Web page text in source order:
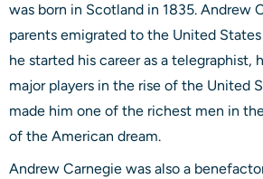
was born in Scotland in 1835. Andrew
parents emigrated to the United
he started his career as a telegraphist,
major players in the rise of the United
made him one of the richest men in
of the American dream.
Andrew Carnegie was also a
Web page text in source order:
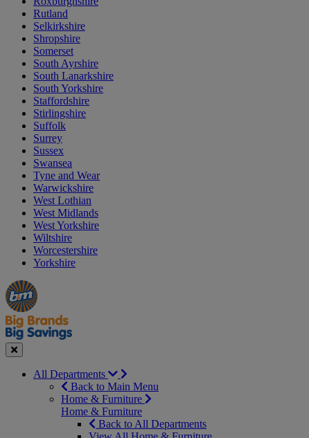
Rutland
Selkirkshire
Shropshire
Somerset
South Ayrshire
South Lanarkshire
South Yorkshire
Staffordshire
Stirlingshire
Suffolk
Surrey
Sussex
Swansea
Tyne and Wear
Warwickshire
West Lothian
West Midlands
West Yorkshire
Wiltshire
Worcestershire
Yorkshire
Manager's
Special
Occasions
&
Seasonal
Offers
Close
All Departments
Back to Main Menu
Home & Furniture
Home & Furniture
Back to All Departments
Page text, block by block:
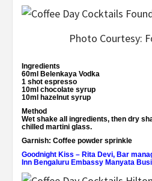
Photo Courtesy:
Ingredients
60ml Belenkaya Vodka
1 shot espresso
10ml chocolate syrup
10ml hazelnut syrup
Method
Wet shake all ingredients, then dry
chilled martini glass.
Garnish: Coffee powder sprinkle
Goodnight Kiss – Rita Devi, Bar
Inn Bengaluru Embassy Manyata
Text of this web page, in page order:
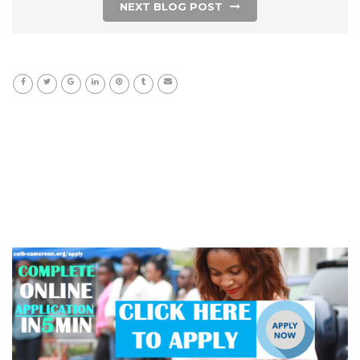
NEXT BLOG POST
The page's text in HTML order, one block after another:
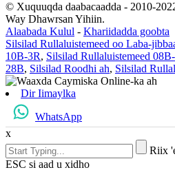
© Xuquuqda daabacaadda - 2010-
Way Dhawrsan Yihiin.
Alaabada Kulul - Khariidadda goobta
Silsilad Rullaluistemeed oo Laba-
10B-3R, Silsilad Rullaluistemeed
28B, Silsilad Roodhi ah, Silsilad
Dir Iimaylka
WhatsApp
x
Riix
ESC si aad u xidho
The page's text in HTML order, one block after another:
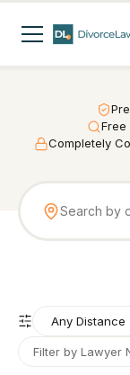
Free
Completely
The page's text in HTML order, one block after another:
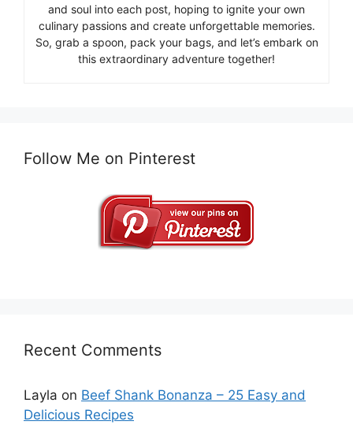
and soul into each post, hoping to ignite your own
culinary passions and create unforgettable memories.
So, grab a spoon, pack your bags, and let’s embark on
this extraordinary adventure together!
Follow Me on Pinterest
Recent Comments
Layla on Beef Shank Bonanza – 25 Easy and
Delicious Recipes
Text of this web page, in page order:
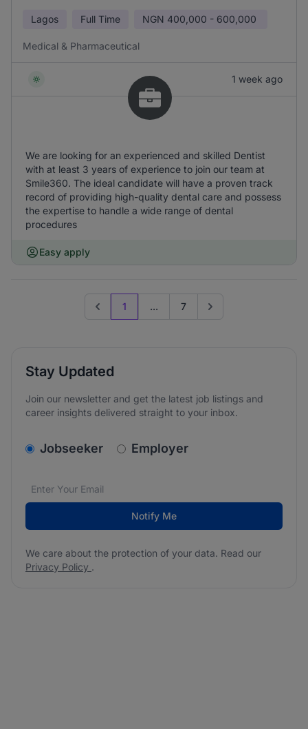
Lagos Full Time NGN 400,000 - 600,000
Medical & Pharmaceutical
1 week ago
We are looking for an experienced and skilled Dentist
with at least 3 years of experience to join our team at
Smile360. The ideal candidate will have a proven track
record of providing high-quality dental care and possess
the expertise to handle a wide range of dental
procedures
Easy apply
Previous page
1 ... 7 Go to next page
Stay Updated
Join our newsletter and get the latest job listings and
career insights delivered straight to your inbox.
v2.homepage.newsletter_signup.choose_type
Jobseeker Employer
Email address*
We care about the protection of your data. Read our
Notify Me
We care about the protection of your data. Read our
Privacy Policy .
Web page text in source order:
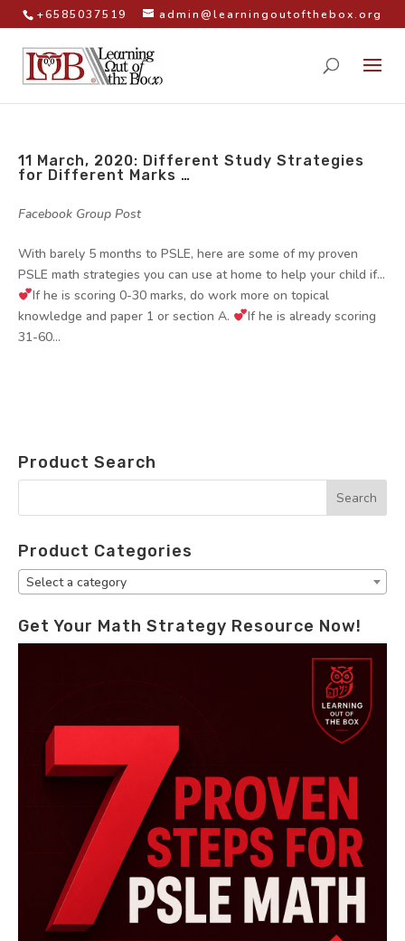
+6585037519 admin@learningoutofthebox.org
11 March, 2020: Different Study Strategies
for Different Marks …
Facebook Group Post
With barely 5 months to PSLE, here are some of my proven
PSLE math strategies you can use at home to help your child if…
If he is scoring 0-30 marks, do work more on topical
knowledge and paper 1 or section A.
If he is already scoring
31-60...
Product Search
Product Categories
Select a category
Get Your Math Strategy Resource Now!

Prompt:
None of the lines before the one containing "If he is scoring" belong in the answer; reproduce that line and all later lines of the records exactly.

Written reply:
If he is scoring 0-30 marks, do work more on topical
knowledge and paper 1 or section A.
If he is already scoring
31-60...
Product Search
Product Categories
Select a category
Get Your Math Strategy Resource Now!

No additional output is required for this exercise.